Yes, I’m a Woman and I Watch Porn

Most people have a memory of the first time they ever heard of or watched porn. Whether it was at a slumber party with friends, with a partner, or after the curiosity got the best of you on a Saturday night at home, we’ve all had some sort of experience with porn before.

However, there seems to be a misconception that it’s only for men. (Sound like something else we already discussed before?) There’s this idea that porn is: gross, weird, degrading, un-ladylike, bad, vulgar, uncomfortable, sexually promiscuous — we could go on.

So, for decades, women have been taught to find other ways to express their sexuality or not express it all. This way of thinking is dangerous for a myriad of reasons. First, it’s basically telling women that what is natural and normal to experience is wrong. This also fails to give women, specifically young women, the tools to learn about and understand sex without having to actually engage in it.

I didn’t start watching porn regularly until college. I was finally coming into my own and understanding that sex and sexuality were normal rather than dirty. Once I started learning more and giving myself the opportunity to enjoy it, my sex life drastically changed.

Watching porn gave me confidence in the bedroom. Yes, you read that right. What has so commonly been described as degrading and offensive to women inspired and encouraged me to try new things and feel powerful sexually. I felt more self-assured buying lingerie and initiating sex with my partner. I started conversations with my partner and friends about sex.

 

Watching porn gave me confidence in the bedroom.

 

Engaging with porn is a reminder that my sexuality is normal, and in porn, it’s encouraged. Porn allows me to explore different avenues of my sexuality before engaging with my partner. I’ve discovered new positions. Some are great, and some make you laugh midway through because they’re definitely not meant to try at home.

There are certainly issues that need to be addressed and fixed within the porn industry (more female and LGBTQ directors, please!). I understand that not all porn is created equal. The unfair treatment of women, especially women of color, and LGBTQ people in parts of the industry are unacceptable. There are also many issues of access to porn for young people and how this might affect their ideas and opinions of sex in adulthood.

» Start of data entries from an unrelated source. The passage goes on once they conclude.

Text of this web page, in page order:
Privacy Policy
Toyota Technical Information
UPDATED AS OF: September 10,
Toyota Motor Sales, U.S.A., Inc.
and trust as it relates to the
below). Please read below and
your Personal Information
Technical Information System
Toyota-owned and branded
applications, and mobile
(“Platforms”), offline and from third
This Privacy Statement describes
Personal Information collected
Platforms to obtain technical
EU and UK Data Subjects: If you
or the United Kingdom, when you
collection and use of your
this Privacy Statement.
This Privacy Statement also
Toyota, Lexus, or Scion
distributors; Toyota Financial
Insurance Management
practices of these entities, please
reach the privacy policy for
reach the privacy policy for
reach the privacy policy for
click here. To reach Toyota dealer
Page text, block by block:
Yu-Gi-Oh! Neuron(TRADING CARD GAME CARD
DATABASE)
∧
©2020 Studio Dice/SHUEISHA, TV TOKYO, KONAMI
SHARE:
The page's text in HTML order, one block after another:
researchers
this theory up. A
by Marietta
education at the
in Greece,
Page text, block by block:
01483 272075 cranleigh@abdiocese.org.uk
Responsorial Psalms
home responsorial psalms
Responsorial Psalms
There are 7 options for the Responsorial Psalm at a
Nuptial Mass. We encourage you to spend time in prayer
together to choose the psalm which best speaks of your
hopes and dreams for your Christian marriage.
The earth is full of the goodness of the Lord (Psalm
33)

However, I’ve tried to find ways to combat this, such as by viewing porn made by ethical creators. Watching porn directed by women and LGBTQ people, as well as porn that pays all of its performers a fair wage, is a new revelation in my porn journey. I’ve read erotica written by women. (I promise there is better stuff out there than Fifty Shades; however, I still love me some Christian Grey.) I’ve also started paying for my porn. Yeah, I never thought I’d say it either, but a few friends and I went in on a year-long membership together. We basically started doing the same thing everyone does with their Netflix and Hulu passwords!

 

Watching porn directed by women and LGBTQ people, as well as porn that pays all of its performers a fair wage, is a new revelation in my porn journey.

 

Another aspect of loving porn is understanding it is not real life. These people are actors, so there is no use comparing your sexual experiences to what you see on your iPhone screen. (Most women watch porn on their smartphone!). These individuals get a Brazilian just about every other week and focus on this aspect of their bodies because it’s their job. You are not expected to look like this, and if a partner believes otherwise, he or she is not worth your time.

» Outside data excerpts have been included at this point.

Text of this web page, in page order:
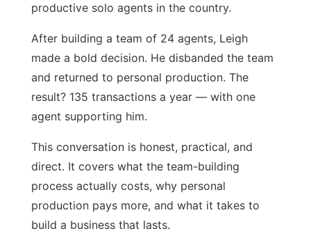
productive solo agents in the country.
After building a team of 24 agents, Leigh
made a bold decision. He disbanded the team
and returned to personal production. The
result? 135 transactions a year — with one
agent supporting him.
This conversation is honest, practical, and
direct. It covers what the team-building
process actually costs, why personal
production pays more, and what it takes to
build a business that lasts.
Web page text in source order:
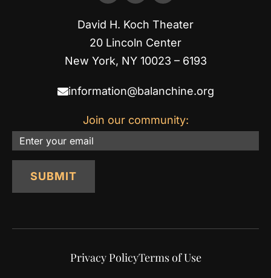
David H. Koch Theater
20 Lincoln Center
New York, NY 10023 – 6193
information@balanchine.org
Join our community:
Email
SUBMIT
Privacy PolicyTerms of Use
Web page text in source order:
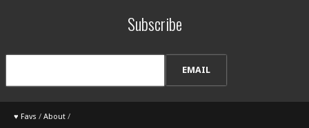
Subscribe
♥ Favs / About/
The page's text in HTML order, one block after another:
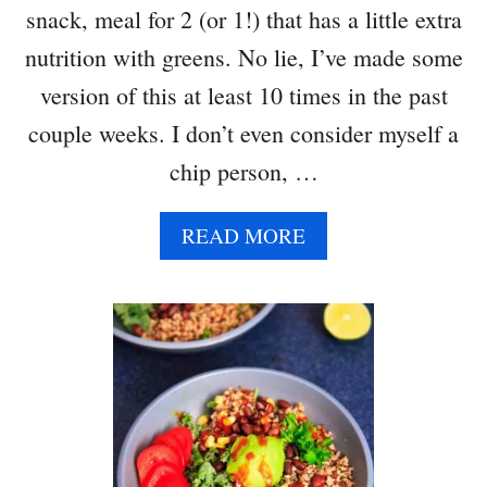
snack, meal for 2 (or 1!) that has a little extra
nutrition with greens. No lie, I’ve made some
version of this at least 10 times in the past
couple weeks. I don’t even consider myself a
chip person, …
READ MOREA
B
U
T
S
K
I
L
L
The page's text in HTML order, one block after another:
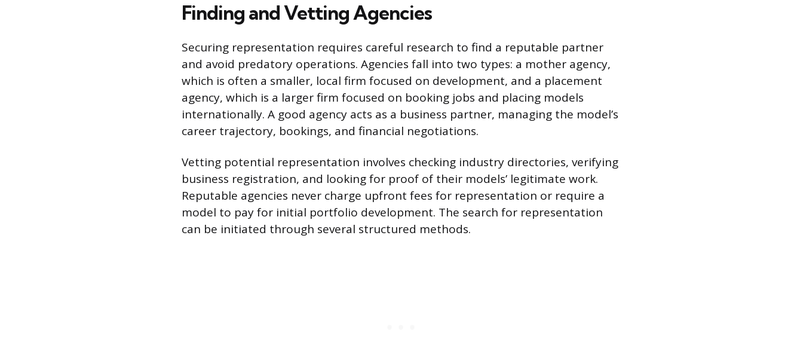
Finding and Vetting Agencies
Securing representation requires careful research to find a reputable partner
and avoid predatory operations. Agencies fall into two types: a mother agency,
which is often a smaller, local firm focused on development, and a placement
agency, which is a larger firm focused on booking jobs and placing models
internationally. A good agency acts as a business partner, managing the model’s
career trajectory, bookings, and financial negotiations.
Vetting potential representation involves checking industry directories, verifying
business registration, and looking for proof of their models’ legitimate work.
Reputable agencies never charge upfront fees for representation or require a
model to pay for initial portfolio development. The search for representation
can be initiated through several structured methods.
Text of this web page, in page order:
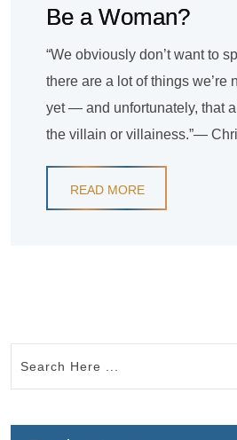
Be a Woman?
“We obviously don’t want to
there are a lot of things we’re
yet — and unfortunately, that
the villain or villainess.”—
READ MORE
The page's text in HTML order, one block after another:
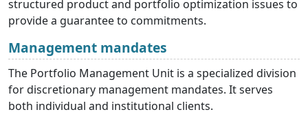
structured product and portfolio optimization issues to
provide a guarantee to commitments.
Management mandates
The Portfolio Management Unit is a specialized division
for discretionary management mandates. It serves
both individual and institutional clients.
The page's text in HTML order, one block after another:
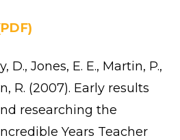
D., Jones, E. E., Martin, P.,
R. (2007). Early results
researching the
Years Teacher
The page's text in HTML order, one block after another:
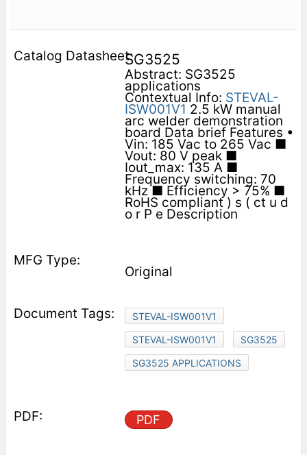
SG3525
Abstract: SG3525
applications
Contextual Info: STEVAL-
ISW001V1 2.5 kW manual
arc welder demonstration
board Data brief Features •
Vin: 185 Vac to 265 Vac ■
Vout: 80 V peak ■
Iout_max: 135 A ■
Frequency switching: 70
kHz ■ Efficiency > 75% ■
RoHS compliant ) s ( ct u d
o r P e Description
Original
STEVAL-ISW001V1
STEVAL-ISW001V1
SG3525
SG3525 APPLICATIONS
PDF

Porn is not meant to be an embodiment of the sexual experiences of real people’s day-to-day lives. It’s a fantasy. There is nothing wrong with having fantasies, of course, until they begin to permeate your own day-to-day life in a negative way. I’ve found porn that inspires confidence and sexuality I never knew I would have.

So, if you’re afraid to watch porn or rather afraid to admit you watch it, don’t fret. I just admitted it to basically the entire internet. We’re all in this together.